We benchmark our algorithm against existing priority rules in literature on instances from the literature standard j120 PSPLIB data set [10] extended with shared due date assignments. We assess the performance of the priority rules in both the serial and parallel schedule generation schemes. We show that our novel priority rule algorithm outperforms all priority rules prominent in literature including priority rules defined for single due dates [11]. Last but not least, we examine the performance of our priority rule against the performance of a commercial solver used on a MILP model of the problem [5]. We show that our priority rule achieves good solution quality while requiring significantly less execution time than the exact algorithm.

[1] O. J. Wouters, M. McKee, and J. Luyten, “Estimated Research and Development Investment Needed to Bring a New Medicine to Market, 2009-2018,” JAMA, vol. 323, no. 9, pp. 844–853, 2020, doi: 10.1001/jama.2020.1166.

[2] M. Colvin and C. T. Maravelias, “R&D pipeline management: Task interdependencies and risk management,” Eur. J. Oper. Res., vol. 215, no. 3, pp. 616–628, 2011.

[3] M. Colvin and C. T. Maravelias, “Scheduling of testing tasks and resource planning in new product development using stochastic programming,” Comput. Chem. Eng., vol. 33, no. 5, pp. 964–976, 2009.

[4] M. Colvin and C. T. Maravelias, “A stochastic programming approach for clinical trial planning in new drug development,” Comput. Chem. Eng., vol. 32, no. 11, pp. 2626–2642, 2008.

[5] H. Wang et al., “Portfolio-wide optimization of pharmaceutical R&D activities using mathematical programming,” Rev., 2020.

[6] N. Megow, R. H. Möhring, and J. Schulz, “Decision support and optimization in shutdown and turnaround scheduling,” Inf.

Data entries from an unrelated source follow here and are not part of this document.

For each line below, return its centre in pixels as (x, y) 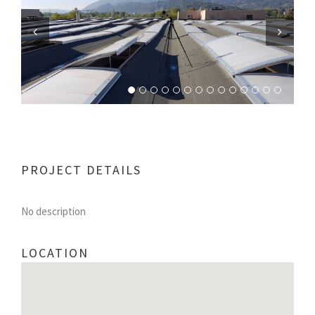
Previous (40, 59)
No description (53, 211)
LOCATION (55, 252)
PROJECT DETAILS (81, 169)

J. Comput., vol. 23, no. 2, pp. 189–204, 2011.

[7] R. Pellerin, N. Perrier, and F. Berthaut, “A survey of hybrid metaheuristics for the resource-constrained project scheduling problem,” Eur. J. Oper. Res., vol. 280, no. 2, pp. 395–416, 2020.

[8] S. Chand, Q. Huynh, H. Singh, T. Ray, and M. Wagner, “On the use of genetic programming to evolve priority rules for resource constrained project scheduling problems,” Inf. Sci., vol. 432, pp. 146–163, 2018.

[9] S. Hartmann, “A competitive genetic algorithm for resource-constrained project scheduling,” Nav. Res. Logist. NRL, vol. 45, no. 7, pp. 733–750, 1998.

[10] R. Kolisch and A. Sprecher, “PSPLIB-a project scheduling problem library: OR software-ORSEP operations research software exchange program,” Eur. J. Oper. Res., vol. 96, no. 1, pp. 205–216, 1997.

[11] F. Ballestín, V. Valls, and S. Quintanilla, “Due Dates and RCPSP,” in Perspectives in Modern Project Scheduling, J. Józefowska and J. Weglarz, Eds. Boston, MA: Springer US, 2006, pp. 79–104.